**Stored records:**
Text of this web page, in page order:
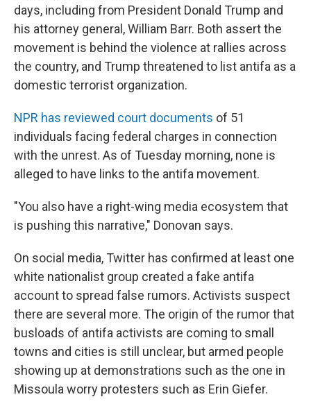
days, including from President Donald Trump and
his attorney general, William Barr. Both assert the
movement is behind the violence at rallies across
the country, and Trump threatened to list antifa as a
domestic terrorist organization.
NPR has reviewed court documents of 51
individuals facing federal charges in connection
with the unrest. As of Tuesday morning, none is
alleged to have links to the antifa movement.
"You also have a right-wing media ecosystem that
is pushing this narrative," Donovan says.
On social media, Twitter has confirmed at least one
white nationalist group created a fake antifa
account to spread false rumors. Activists suspect
there are several more. The origin of the rumor that
busloads of antifa activists are coming to small
towns and cities is still unclear, but armed people
showing up at demonstrations such as the one in
Missoula worry protesters such as Erin Giefer.
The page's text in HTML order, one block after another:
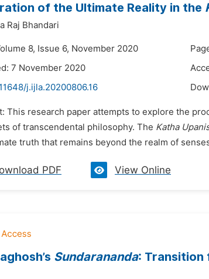
of the Ultimate Reality in the
Raj Bhandari
8, Issue 6, November 2020
7 November 2020
j.ijla.20200806.16
This research paper attempts to explore the
of transcendental philosophy. The Katha
truth that remains beyond the realm of
PDF View Online
Sundarananda: Transition
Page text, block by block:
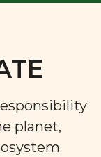
planet,
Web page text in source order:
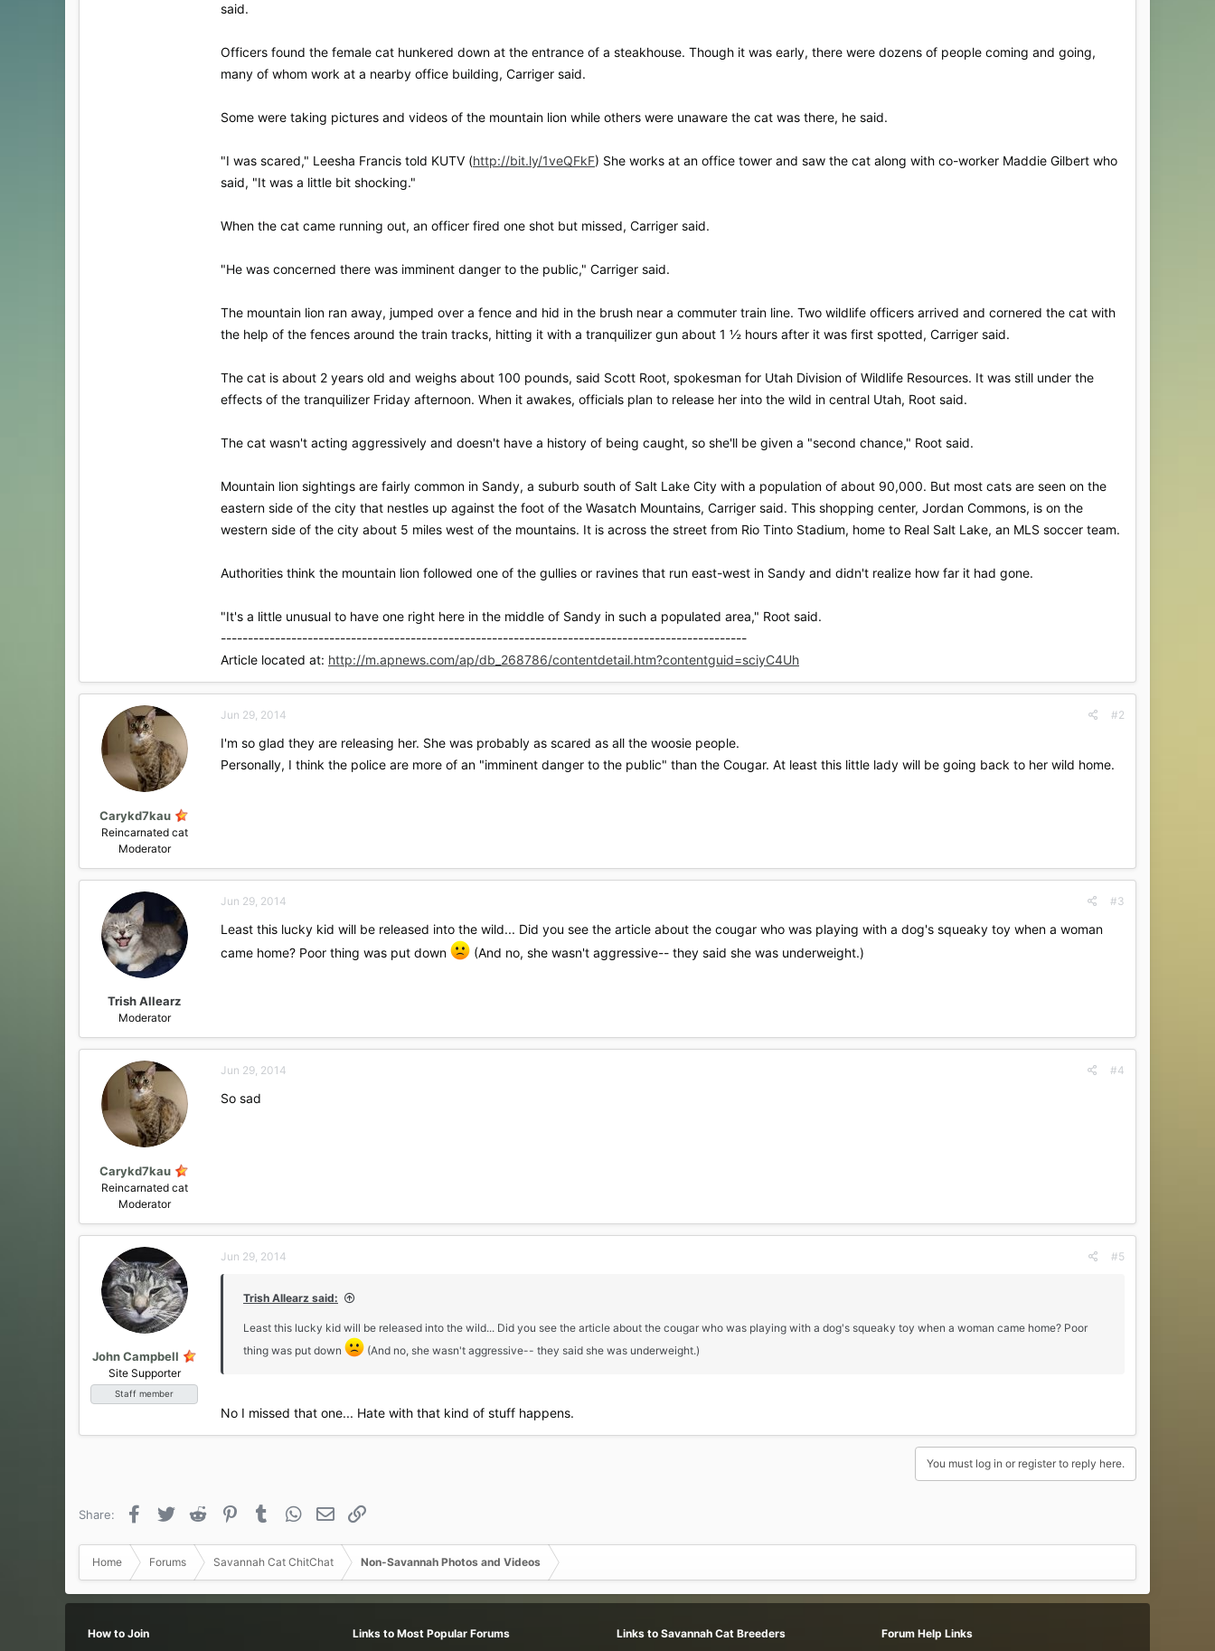
said.
Officers found the female cat hunkered down at the entrance of a steakhouse. Though it was early, there were dozens of people coming and going,
many of whom work at a nearby office building, Carriger said.
Some were taking pictures and videos of the mountain lion while others were unaware the cat was there, he said.
"I was scared," Leesha Francis told KUTV (http://bit.ly/1veQFkF) She works at an office tower and saw the cat along with co-worker Maddie Gilbert who
said, "It was a little bit shocking."
When the cat came running out, an officer fired one shot but missed, Carriger said.
"He was concerned there was imminent danger to the public," Carriger said.
The mountain lion ran away, jumped over a fence and hid in the brush near a commuter train line. Two wildlife officers arrived and cornered the cat with
the help of the fences around the train tracks, hitting it with a tranquilizer gun about 1 ½ hours after it was first spotted, Carriger said.
The cat is about 2 years old and weighs about 100 pounds, said Scott Root, spokesman for Utah Division of Wildlife Resources. It was still under the
effects of the tranquilizer Friday afternoon. When it awakes, officials plan to release her into the wild in central Utah, Root said.
The cat wasn't acting aggressively and doesn't have a history of being caught, so she'll be given a "second chance," Root said.
Mountain lion sightings are fairly common in Sandy, a suburb south of Salt Lake City with a population of about 90,000. But most cats are seen on the
eastern side of the city that nestles up against the foot of the Wasatch Mountains, Carriger said. This shopping center, Jordan Commons, is on the
western side of the city about 5 miles west of the mountains. It is across the street from Rio Tinto Stadium, home to Real Salt Lake, an MLS soccer team.
Authorities think the mountain lion followed one of the gullies or ravines that run east-west in Sandy and didn't realize how far it had gone.
"It's a little unusual to have one right here in the middle of Sandy in such a populated area," Root said.
-------------------------------------------------------------------------------------------------
Article located at: http://m.apnews.com/ap/db_268786/contentdetail.htm?contentguid=sciyC4Uh
Carykd7kau
Reincarnated cat
Moderator
Jun 29, 2014 #2
I'm so glad they are releasing her. She was probably as scared as all the woosie people.
Personally, I think the police are more of an "imminent danger to the public" than the Cougar. At least this little lady will be going back to her wild home.
Trish Allearz
Moderator
Jun 29, 2014 #3
Least this lucky kid will be released into the wild... Did you see the article about the cougar who was playing with a dog's squeaky toy when a woman
came home? Poor thing was put down
(And no, she wasn't aggressive-- they said she was underweight.)
Carykd7kau
Reincarnated cat
Moderator
Jun 29, 2014 #4
So sad
John Campbell
Site Supporter
Staff member
Jun 29, 2014 #5
Trish Allearz said:
Least this lucky kid will be released into the wild... Did you see the article about the cougar who was playing with a dog's squeaky toy when a woman came home? Poor
thing was put down
(And no, she wasn't aggressive-- they said she was underweight.)
No I missed that one... Hate with that kind of stuff happens.
You must log in or register to reply here.
Share: Facebook
Twitter Reddit PinterestTumblr WhatsApp
Email
Home Forums Savannah Cat ChitChat Non-Savannah Photos and Videos
How to Join Links to Most Popular Forums Links to Savannah Cat Breeders Forum Help Links
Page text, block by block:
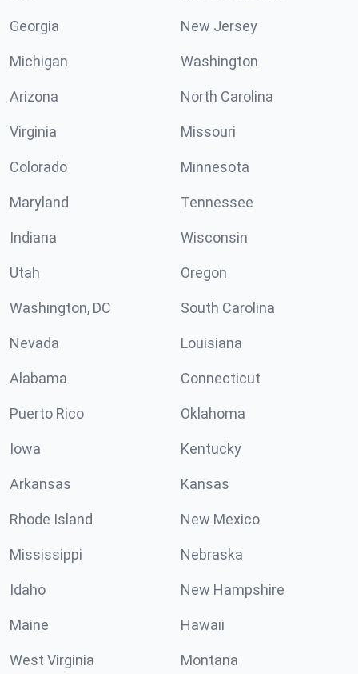
Georgia New Jersey
Michigan Washington
Arizona North Carolina
Virginia Missouri
Colorado Minnesota
Maryland Tennessee
Indiana Wisconsin
Utah Oregon
Washington, DC South Carolina
Nevada Louisiana
Alabama Connecticut
Puerto Rico Oklahoma
Iowa Kentucky
Arkansas Kansas
Rhode Island New Mexico
Mississippi Nebraska
Idaho New Hampshire
Maine Hawaii
West Virginia Montana

**Directions for this task:**
Beginning with the first entry above, reproduce every line verbatim until the line with "NPR has reviewed court documents of 51", which is included too; omit pictures.

**Answer below:**
Text of this web page, in page order:
days, including from President Donald Trump and
his attorney general, William Barr. Both assert the
movement is behind the violence at rallies across
the country, and Trump threatened to list antifa as a
domestic terrorist organization.
NPR has reviewed court documents of 51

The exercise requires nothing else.